#### What you are asked to do
Among the lines below, restate word for word only those from the line with "training guidance at" through the line with "figure/fig3_img/compare2/3DGS/frame_00262.jpg] (199, 130)", with both end lines kept.

#### Supplied material
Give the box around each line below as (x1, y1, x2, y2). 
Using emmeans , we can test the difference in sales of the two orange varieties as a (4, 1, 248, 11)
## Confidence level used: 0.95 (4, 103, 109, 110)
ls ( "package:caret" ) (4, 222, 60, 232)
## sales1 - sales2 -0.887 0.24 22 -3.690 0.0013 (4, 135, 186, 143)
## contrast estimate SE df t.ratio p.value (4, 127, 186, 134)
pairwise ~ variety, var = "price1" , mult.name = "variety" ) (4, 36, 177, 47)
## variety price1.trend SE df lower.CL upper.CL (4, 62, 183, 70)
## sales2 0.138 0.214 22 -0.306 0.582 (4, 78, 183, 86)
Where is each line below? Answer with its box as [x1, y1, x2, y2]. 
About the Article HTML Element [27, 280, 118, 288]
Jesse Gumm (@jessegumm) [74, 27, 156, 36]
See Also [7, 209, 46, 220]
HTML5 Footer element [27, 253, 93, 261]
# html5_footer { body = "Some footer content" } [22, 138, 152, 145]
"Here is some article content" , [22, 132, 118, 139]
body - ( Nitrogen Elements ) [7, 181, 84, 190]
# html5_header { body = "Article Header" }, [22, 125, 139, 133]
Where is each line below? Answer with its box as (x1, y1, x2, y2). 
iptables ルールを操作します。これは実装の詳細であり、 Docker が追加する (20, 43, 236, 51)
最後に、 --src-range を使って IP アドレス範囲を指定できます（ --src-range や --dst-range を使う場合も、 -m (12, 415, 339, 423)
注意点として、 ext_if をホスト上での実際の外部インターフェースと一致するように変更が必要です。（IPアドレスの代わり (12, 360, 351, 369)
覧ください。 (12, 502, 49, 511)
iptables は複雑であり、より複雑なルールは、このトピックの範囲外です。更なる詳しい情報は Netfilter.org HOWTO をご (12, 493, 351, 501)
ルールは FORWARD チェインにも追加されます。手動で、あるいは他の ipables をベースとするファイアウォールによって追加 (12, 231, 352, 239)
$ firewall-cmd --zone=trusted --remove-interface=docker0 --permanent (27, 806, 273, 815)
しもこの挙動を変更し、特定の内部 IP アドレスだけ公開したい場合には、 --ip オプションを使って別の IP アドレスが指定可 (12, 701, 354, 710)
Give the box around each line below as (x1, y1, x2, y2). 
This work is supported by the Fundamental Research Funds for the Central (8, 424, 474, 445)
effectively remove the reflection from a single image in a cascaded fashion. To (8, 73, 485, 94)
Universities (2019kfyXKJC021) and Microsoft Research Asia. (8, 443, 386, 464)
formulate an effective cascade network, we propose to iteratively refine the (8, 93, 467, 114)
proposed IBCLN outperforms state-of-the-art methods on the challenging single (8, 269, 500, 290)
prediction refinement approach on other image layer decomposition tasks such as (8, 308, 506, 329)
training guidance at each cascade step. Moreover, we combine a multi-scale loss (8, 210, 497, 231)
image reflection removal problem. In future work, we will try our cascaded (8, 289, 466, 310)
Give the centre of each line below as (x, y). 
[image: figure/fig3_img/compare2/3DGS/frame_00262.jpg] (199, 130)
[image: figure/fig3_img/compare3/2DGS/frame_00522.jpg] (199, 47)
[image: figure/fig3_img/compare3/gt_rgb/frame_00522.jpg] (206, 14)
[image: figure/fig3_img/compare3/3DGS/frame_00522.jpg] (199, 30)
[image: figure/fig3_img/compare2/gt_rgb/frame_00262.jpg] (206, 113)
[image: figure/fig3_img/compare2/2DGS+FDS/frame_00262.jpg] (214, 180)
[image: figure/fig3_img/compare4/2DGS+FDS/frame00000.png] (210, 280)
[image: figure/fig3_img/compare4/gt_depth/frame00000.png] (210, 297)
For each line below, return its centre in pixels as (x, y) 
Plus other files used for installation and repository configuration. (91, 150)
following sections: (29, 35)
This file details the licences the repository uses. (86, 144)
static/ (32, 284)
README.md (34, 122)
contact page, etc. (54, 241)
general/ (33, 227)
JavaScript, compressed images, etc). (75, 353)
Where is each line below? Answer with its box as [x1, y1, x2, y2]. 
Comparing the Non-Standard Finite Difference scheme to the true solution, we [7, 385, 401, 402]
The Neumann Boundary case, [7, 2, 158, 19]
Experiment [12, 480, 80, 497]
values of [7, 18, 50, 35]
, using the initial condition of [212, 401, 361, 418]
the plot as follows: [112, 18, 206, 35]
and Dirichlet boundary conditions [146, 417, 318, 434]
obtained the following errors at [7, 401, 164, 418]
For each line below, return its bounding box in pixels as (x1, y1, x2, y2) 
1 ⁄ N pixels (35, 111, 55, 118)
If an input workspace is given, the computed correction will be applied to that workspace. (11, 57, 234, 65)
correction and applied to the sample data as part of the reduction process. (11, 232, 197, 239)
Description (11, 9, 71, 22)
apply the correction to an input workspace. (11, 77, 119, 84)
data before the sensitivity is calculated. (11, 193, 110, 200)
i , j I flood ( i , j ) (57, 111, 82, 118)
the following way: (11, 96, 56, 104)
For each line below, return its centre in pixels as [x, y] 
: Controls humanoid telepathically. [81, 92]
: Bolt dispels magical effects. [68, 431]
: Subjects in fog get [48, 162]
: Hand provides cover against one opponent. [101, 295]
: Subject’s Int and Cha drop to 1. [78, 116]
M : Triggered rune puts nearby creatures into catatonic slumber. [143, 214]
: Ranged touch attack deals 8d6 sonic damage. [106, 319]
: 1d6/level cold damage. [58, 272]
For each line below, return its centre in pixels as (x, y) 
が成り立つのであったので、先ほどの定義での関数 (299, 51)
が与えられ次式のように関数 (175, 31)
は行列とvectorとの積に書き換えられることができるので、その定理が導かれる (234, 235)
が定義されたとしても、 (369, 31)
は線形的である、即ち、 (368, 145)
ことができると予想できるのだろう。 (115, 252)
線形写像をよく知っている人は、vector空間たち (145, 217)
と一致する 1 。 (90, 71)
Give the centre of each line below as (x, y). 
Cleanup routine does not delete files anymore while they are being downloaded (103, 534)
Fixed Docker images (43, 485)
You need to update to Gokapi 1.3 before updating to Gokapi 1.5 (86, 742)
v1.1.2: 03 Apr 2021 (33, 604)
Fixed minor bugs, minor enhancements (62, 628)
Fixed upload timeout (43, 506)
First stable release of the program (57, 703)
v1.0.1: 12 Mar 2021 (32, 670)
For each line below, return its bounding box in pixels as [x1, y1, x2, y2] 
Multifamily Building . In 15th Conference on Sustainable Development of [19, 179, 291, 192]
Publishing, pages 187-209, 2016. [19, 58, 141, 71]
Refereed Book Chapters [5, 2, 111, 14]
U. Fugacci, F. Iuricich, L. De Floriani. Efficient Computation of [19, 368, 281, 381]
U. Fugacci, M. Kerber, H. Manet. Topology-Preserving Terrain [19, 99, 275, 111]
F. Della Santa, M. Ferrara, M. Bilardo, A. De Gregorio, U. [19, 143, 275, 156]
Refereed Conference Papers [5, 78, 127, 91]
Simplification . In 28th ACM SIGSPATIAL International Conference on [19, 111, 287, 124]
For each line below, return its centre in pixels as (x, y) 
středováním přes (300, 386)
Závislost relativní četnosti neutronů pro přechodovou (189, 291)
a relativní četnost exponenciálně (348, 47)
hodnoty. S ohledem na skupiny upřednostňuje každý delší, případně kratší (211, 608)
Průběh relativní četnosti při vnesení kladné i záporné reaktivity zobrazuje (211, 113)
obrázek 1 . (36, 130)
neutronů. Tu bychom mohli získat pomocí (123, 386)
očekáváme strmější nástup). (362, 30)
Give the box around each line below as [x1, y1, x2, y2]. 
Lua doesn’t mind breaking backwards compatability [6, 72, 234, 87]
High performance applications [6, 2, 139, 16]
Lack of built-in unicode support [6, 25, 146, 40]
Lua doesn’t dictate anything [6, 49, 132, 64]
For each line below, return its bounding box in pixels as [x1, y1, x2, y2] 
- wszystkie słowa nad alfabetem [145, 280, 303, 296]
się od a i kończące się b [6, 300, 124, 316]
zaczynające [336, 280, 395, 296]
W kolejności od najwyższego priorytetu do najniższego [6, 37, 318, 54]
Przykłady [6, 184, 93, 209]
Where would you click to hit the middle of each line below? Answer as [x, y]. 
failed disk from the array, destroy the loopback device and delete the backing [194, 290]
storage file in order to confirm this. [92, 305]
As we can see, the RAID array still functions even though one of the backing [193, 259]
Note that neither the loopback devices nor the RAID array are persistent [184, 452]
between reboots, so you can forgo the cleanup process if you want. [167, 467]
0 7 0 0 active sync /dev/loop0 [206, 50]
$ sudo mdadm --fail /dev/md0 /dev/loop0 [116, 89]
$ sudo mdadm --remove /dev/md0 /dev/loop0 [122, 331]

#### Answer for this exercise
training guidance at each cascade step. Moreover, we combine a multi-scale loss (8, 210, 497, 231)
image reflection removal problem. In future work, we will try our cascaded (8, 289, 466, 310)
Give the centre of each line below as (x, y). 
[image: figure/fig3_img/compare2/3DGS/frame_00262.jpg] (199, 130)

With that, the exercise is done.